How Do You Calculate Friction Coefficients in Physics Without Mass?

[jen333]

Hey,
i have two 2D vector problems here that I'm stuck on! help is appreciated!

1) A boy sits at the top of a slide. When the slide makes an angle of 35.0 degrees with the horizontal, the boy is just on the verge of slipping. If the boy starts to move down the slide, the slide angle can be reduced to 33.0 degrees and the boy is then able to descend the slope at 2.00m/s. Find µk and µs. (the answers, respectively, are 0.649 and 0.700)

I've drawn diagrams of the problem already, but what I'm stuck on is just how to calculate µs and µk. all of the formulas that i am aware of calculating these use mass. ie) µk= Ff/Fn. what sort of ways can i execute this problem without using mass?


2) A 45.4kg box is placed at the top of an incline (µs = 0.500, µk= 0.400) will the box move? If it does, what is its speed at the bottom of the incline? (the answer is 4.25m/s)

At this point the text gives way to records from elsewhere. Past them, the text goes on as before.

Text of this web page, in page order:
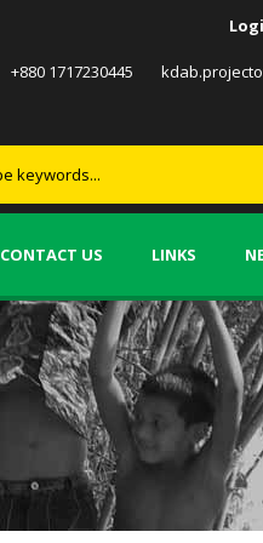
+880 1717230445
CONTACT US LINKS
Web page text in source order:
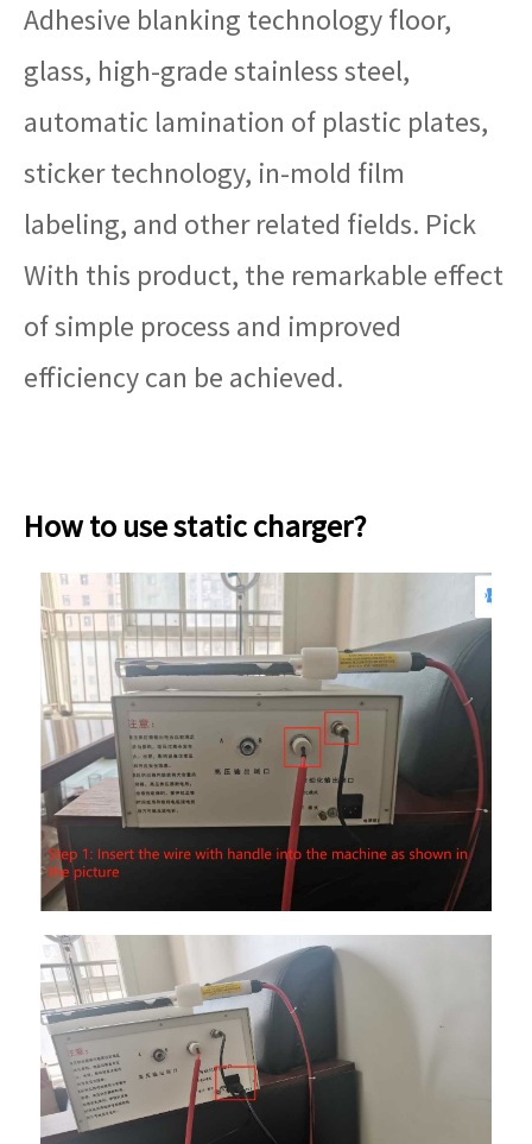
Adhesive blanking technology floor,
glass, high-grade stainless steel,
automatic lamination of plastic plates,
sticker technology, in-mold film
labeling, and other related fields. Pick
With this product, the remarkable effect
of simple process and improved
efficiency can be achieved.
How to use static charger?
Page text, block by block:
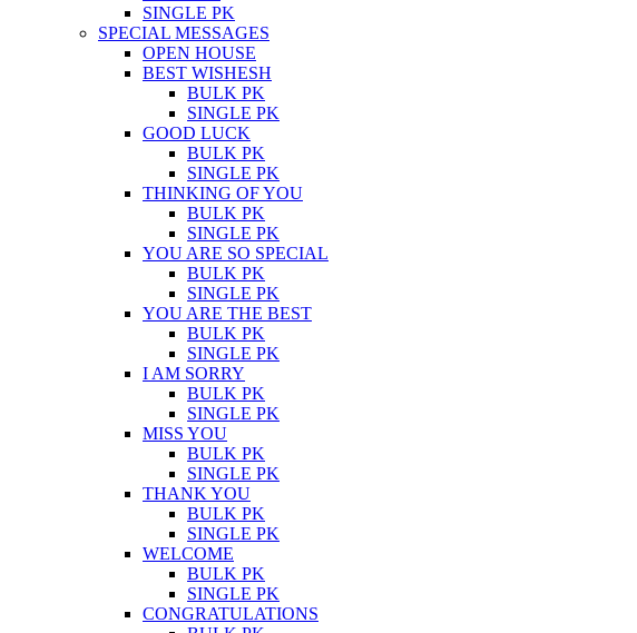
SINGLE PK
SPECIAL MESSAGES
OPEN HOUSE
BEST WISHESH
BULK PK
SINGLE PK
GOOD LUCK
BULK PK
SINGLE PK
THINKING OF YOU
BULK PK
SINGLE PK
YOU ARE SO SPECIAL
BULK PK
SINGLE PK
YOU ARE THE BEST
BULK PK
SINGLE PK
I AM SORRY
BULK PK
SINGLE PK
MISS YOU
BULK PK
SINGLE PK
THANK YOU
BULK PK
SINGLE PK
WELCOME
BULK PK
SINGLE PK
CONGRATULATIONS
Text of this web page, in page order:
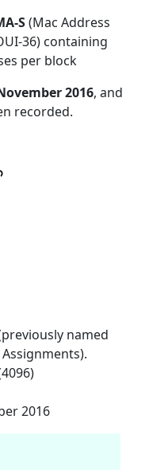
S(Mac Address
36) containing
per block
2016, and
recorded.
named
2016
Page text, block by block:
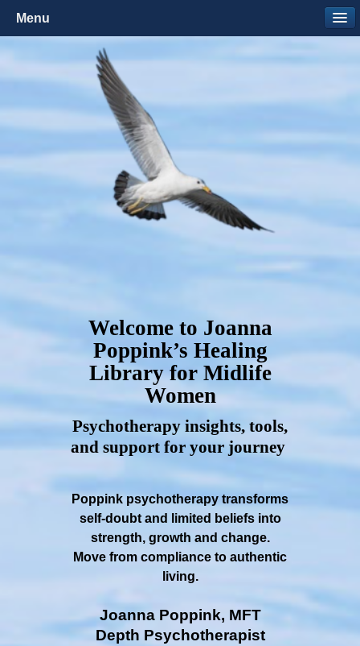
Welcome to Joanna
Poppink’s Healing
Library for Midlife
Women
Psychotherapy insights, tools,
and support for your journey
Poppink psychotherapy transforms
self-doubt and limited beliefs into
strength, growth and change.
Move from compliance to authentic
living.
Joanna Poppink, MFT
Depth Psychotherapist
Menu
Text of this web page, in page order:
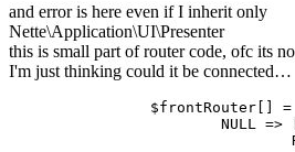
and error is here even if I inherit only
Nette\Application\UI\Presenter
this is small part of router code, ofc its
I'm just thinking could it be connected…
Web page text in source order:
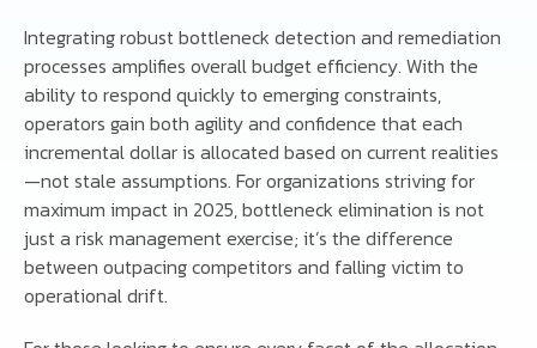
Integrating robust bottleneck detection and remediation
processes amplifies overall budget efficiency. With the
ability to respond quickly to emerging constraints,
operators gain both agility and confidence that each
incremental dollar is allocated based on current realities
—not stale assumptions. For organizations striving for
maximum impact in 2025, bottleneck elimination is not
just a risk management exercise; it’s the difference
between outpacing competitors and falling victim to
operational drift.
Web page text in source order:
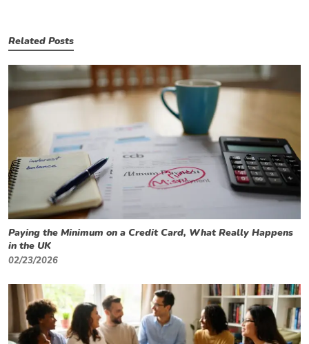
Related Posts
Paying the Minimum on a Credit Card, What Really Happens
in the UK
02/23/2026
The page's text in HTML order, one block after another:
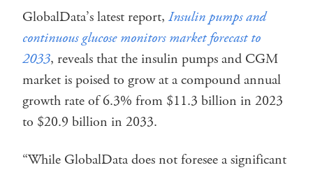
GlobalData’s latest report, Insulin pumps and
continuous glucose monitors market forecast to
2033, reveals that the insulin pumps and CGM
market is poised to grow at a compound annual
growth rate of 6.3% from $11.3 billion in 2023
to $20.9 billion in 2033.
“While GlobalData does not foresee a significant
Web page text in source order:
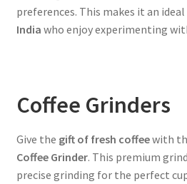
preferences. This makes it an ideal
India who enjoy experimenting
Coffee Grinders
Give the gift of fresh coffeewith
Coffee Grinder. This premium
precise grinding for the perfect
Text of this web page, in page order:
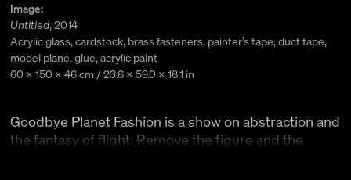
Image:
Untitled, 2014
Acrylic glass, cardstock, brass fasteners, painter’s tape, duct tape,
model plane, glue, acrylic paint
60 x 150 x 46 cm / 23.6 x 59.0 x 18.1 in
Goodbye Planet Fashion is a show on abstraction and
the fantasy of flight. Remove the figure and the
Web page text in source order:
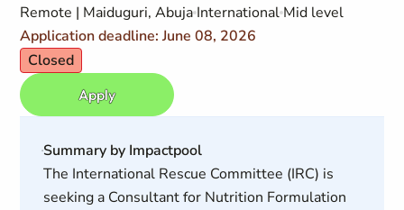
Remote | Maiduguri, Abuja International Mid level
Application deadline: June 08, 2026
Closed
Apply
Summary by Impactpool
The International Rescue Committee (IRC) is
seeking a Consultant for Nutrition Formulation
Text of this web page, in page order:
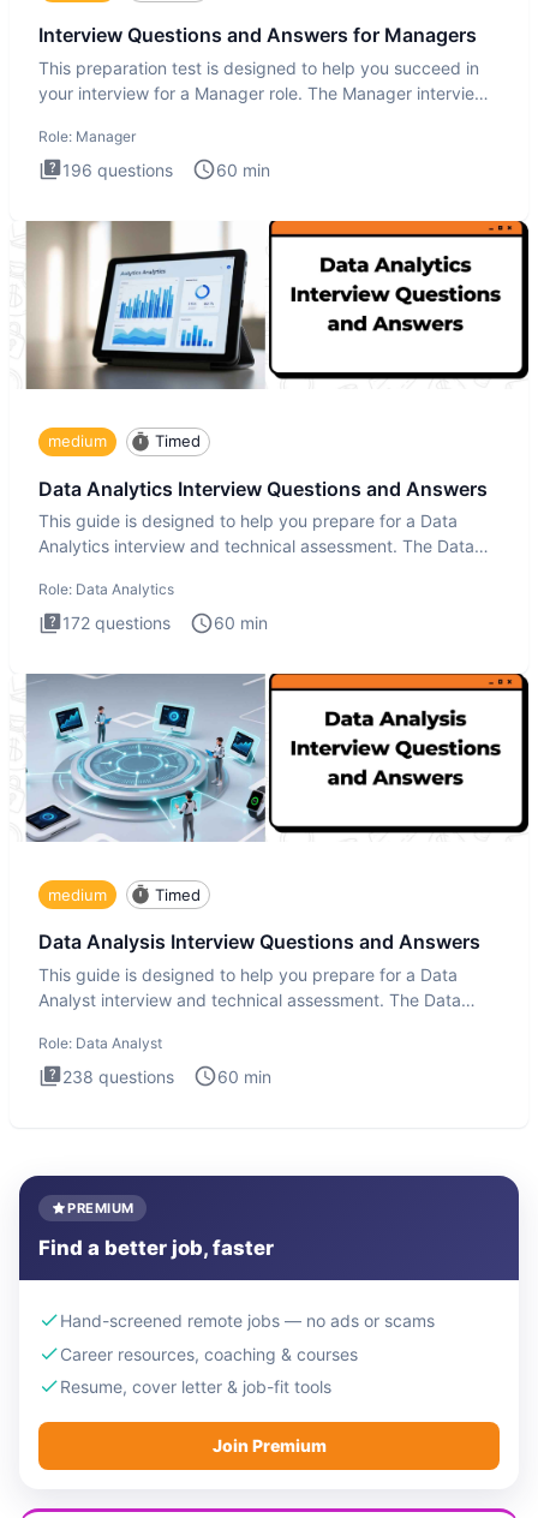
Interview Questions and Answers for Managers
This preparation test is designed to help you succeed in
your interview for a Manager role. The Manager interview
Role: Manager
196 questions 60 min
medium Timed
Data Analytics Interview Questions and Answers
This guide is designed to help you prepare for a Data
Analytics interview and technical assessment. The Data
Role: Data Analytics
172 questions 60 min
medium Timed
Data Analysis Interview Questions and Answers
This guide is designed to help you prepare for a Data
Analyst interview and technical assessment. The Data
Role: Data Analyst
238 questions 60 min
PREMIUM
Find a better job, faster
Hand-screened remote jobs — no ads or scams
Career resources, coaching & courses
Resume, cover letter & job-fit tools
Join Premium

i'm not sure, but I'm thinking that there will have to be an acceleration greater than 9.81m/s^2 inorder to move. i have a diagram here in which a 45.4kg box is placed on an incline at 30.0 degrees to the horizontal and is 3.00m high.

 

[OlderDan]

Hey,
i have two 2D vector problems here that I'm stuck on! help is appreciated!

1) A boy sits at the top of a slide. When the slide makes an angle of 35.0 degrees with the horizontal, the boy is just on the verge of slipping. If the boy starts to move down the slide, the slide angle can be reduced to 33.0 degrees and the boy is then able to descend the slope at 2.00m/s. Find µk and µs. (the answers, respectively, are 0.649 and 0.700)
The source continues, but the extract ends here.